The running? Same. Tons of trails and routes that wind me around things I have never taken the time to pay attention to. Shame on me, but I am making up for all of that now.

And that…. is the whole thing I am learning. Because you are never too young or too old to stop and look around. And change, and change again. There is so much to do and to be seen in this world, hell right here in the Adirondacks. Had I always had this appreciation I fear I might not appreciate it as I do right this minute, and I would not trade one moment of my journey to have seen it sooner. This is happening as it should happen, and I am open and willing for the whole experience.

On Sunday we focus on what we came here to do, support our incredible Valor Triathlon Project athletes as they complete a journey that began a year ago. There is nothing in the world like finishing your first 140.6, just as there is nothing like finishing your first 5k, or sprint triathlon. Today we meet with each of them and I get to see the look on their faces as they prepare to take on one of the biggest challenges of their lives.

The cool thing is this: they are ready and I know they are. They have put in the work, and the recovery. The awesome thing about being the coach…. I know the end of their story. It has a lot to do with a finish line.

We can’t wait!

General

Coming back

I could see my reflection on the bottom of the pool as I swam, the sun was shining so bright above me, it felt good on my back. The water felt good in my arms. Long course outdoor meters never ceases to feel anything less than amazing. regardless of the day I am having …. regardless of the intensity of the session… one thing is for sure….. this is and always has been a privilege. Knowing I sound like a broken record, I will say it again and keep on saying it. Having the privilege to be an athlete my whole life is nothing less than a big…. giant gift.

I have always felt that way. Through the good times and the bad, the ability to move in some way has always been there for me.

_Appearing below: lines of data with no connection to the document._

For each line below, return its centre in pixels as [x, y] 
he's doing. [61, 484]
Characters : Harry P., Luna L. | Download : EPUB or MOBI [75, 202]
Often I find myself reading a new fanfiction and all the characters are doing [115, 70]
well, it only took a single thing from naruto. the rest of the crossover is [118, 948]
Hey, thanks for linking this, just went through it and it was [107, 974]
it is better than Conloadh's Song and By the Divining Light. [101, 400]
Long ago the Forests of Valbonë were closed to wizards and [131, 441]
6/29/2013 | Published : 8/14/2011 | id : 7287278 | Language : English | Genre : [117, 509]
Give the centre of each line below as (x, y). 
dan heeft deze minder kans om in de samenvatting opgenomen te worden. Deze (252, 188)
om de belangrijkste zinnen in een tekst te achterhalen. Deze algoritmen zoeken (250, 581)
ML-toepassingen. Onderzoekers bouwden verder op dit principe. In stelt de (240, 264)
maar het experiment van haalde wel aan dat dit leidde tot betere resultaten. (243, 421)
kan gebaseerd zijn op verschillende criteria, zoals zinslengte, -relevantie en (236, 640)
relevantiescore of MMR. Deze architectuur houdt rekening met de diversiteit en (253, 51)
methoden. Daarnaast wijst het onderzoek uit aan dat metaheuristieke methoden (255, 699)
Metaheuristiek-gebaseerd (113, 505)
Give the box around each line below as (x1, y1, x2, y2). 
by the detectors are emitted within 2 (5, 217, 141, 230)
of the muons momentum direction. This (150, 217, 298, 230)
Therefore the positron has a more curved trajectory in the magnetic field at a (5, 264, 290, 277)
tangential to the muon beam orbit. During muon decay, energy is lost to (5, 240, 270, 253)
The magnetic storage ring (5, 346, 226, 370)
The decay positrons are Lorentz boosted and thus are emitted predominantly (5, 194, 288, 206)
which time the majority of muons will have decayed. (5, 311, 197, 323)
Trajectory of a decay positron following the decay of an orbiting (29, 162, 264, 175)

The other day I ran my hands along the bead of the tire as I mounted a brand new one on my road bike’s wheel. There is something about the feel of a brand new tire, as well as the feeling of needing one. My time on two wheels has felt better than ever. Some days I hit the trail with my mountain bike, other days the road bike, still others I find what I need on the trainer in the garage.

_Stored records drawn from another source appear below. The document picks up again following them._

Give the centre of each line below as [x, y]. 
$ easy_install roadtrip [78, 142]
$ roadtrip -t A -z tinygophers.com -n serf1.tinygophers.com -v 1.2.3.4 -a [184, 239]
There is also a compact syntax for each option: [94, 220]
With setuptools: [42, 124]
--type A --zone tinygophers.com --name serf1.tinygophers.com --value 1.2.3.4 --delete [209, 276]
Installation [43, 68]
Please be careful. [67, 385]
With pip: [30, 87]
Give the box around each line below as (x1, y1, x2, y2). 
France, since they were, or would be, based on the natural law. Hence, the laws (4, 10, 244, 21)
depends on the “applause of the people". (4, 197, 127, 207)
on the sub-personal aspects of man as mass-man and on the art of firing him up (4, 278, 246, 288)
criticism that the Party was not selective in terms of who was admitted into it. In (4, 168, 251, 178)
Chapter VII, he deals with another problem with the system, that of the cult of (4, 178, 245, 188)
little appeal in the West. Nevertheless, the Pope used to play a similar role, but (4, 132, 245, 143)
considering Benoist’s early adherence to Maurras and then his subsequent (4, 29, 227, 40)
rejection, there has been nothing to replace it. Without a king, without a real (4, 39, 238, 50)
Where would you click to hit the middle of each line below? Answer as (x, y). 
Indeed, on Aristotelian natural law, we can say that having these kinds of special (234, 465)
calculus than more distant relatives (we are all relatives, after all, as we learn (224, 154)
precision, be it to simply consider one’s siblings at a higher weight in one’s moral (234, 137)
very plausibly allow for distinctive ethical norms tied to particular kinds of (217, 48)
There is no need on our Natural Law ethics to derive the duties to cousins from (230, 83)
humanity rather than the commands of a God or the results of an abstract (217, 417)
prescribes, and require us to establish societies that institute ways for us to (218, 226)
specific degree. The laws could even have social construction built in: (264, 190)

I have been sure to branch out, as what got me into the pickle I found myself in a few years ago…. was rigidity. A fear of stepping off the plan, out of a zone, fear that it would not add up to what I hoped it would. What it added up to was poor health, burnout and almost walking away completely.

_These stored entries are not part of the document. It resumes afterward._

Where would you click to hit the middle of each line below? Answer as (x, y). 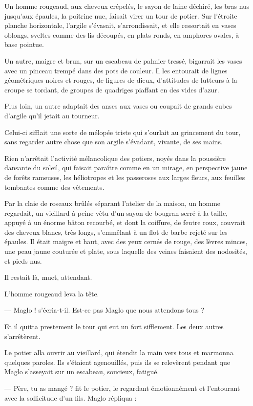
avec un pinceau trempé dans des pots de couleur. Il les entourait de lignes (116, 70)
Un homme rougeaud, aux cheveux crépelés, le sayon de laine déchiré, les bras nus (127, 6)
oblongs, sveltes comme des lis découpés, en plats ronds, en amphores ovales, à (122, 34)
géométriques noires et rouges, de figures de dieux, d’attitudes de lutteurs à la (121, 80)
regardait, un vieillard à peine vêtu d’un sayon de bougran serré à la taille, (116, 213)
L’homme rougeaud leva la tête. (52, 293)
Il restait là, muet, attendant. (48, 277)
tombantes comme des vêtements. (54, 187)
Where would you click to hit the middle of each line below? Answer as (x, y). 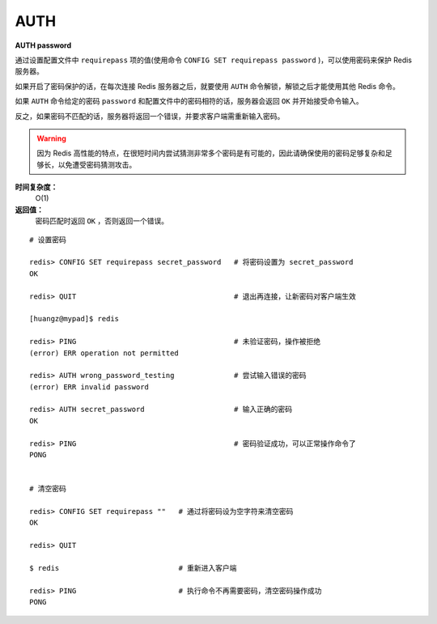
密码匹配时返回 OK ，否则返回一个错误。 (102, 221)
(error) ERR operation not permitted (104, 353)
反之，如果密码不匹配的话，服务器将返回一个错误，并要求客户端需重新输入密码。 (150, 116)
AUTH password (43, 45)
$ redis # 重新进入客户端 (133, 568)
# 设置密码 (48, 240)
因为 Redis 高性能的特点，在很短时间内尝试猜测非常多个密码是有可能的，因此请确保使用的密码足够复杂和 (211, 153)
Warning (51, 138)
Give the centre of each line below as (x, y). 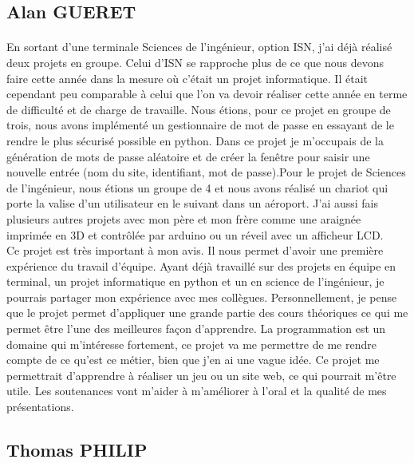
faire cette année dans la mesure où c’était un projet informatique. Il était (187, 78)
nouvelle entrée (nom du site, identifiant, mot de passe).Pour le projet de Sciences (206, 172)
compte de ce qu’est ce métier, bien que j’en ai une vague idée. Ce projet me (193, 360)
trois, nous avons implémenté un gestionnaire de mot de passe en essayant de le (200, 125)
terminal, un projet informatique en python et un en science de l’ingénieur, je (195, 281)
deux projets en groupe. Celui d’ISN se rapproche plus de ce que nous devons (195, 62)
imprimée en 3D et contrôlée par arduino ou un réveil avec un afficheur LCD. (195, 234)
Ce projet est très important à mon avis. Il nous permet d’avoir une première (195, 250)

What healed it was time. Time away. Time on my SUP, my skis, time reconnecting with moving all over again. Never again will I allow things like that to be missed. Everything is fair game when it comes to reaching your goals. Everything always should be. Without health we don’t have happiness. Without happiness we don’t have health. Without health we don’t have anything much less performance.

I have said this before and it bears repeating: No one…. including myself…. has ever trained themselves out of illness and injury. However…. those who have had the ability to step back and heal come back and can come back stronger when they approach it differently.

That’s the path I am on now.

There were just a few seasons of that rigidity…. they were enough to land me in one hell of a hot health mess. Now as I come back I have been able to set big lofty goals, long term and short term. The hunger in my belly is burning bright and matching the workload to progress has been surprisingly easy.

I can’t wait to roll, unleash, burn the match that I am dying to light. I know that nationals is truly just the kick off, that will be the benchmark from which I will grow. I can’t wait for that line to be drawn in the sand.

It’s my plan. Funded by myself. Designed by myself to embrace all of the things I love. My way.

It feels good to feel GOOD again. To have fatigue relived by a good night’s sleep. To see progress rather than spinning my wheels in endless cycles of that fatigue and non progress. It feels good to not have the overwhelming feeling that I need to check boxes, but instead that I can evolve. That I am under no one’s expectations but my own. Man that feels amazing.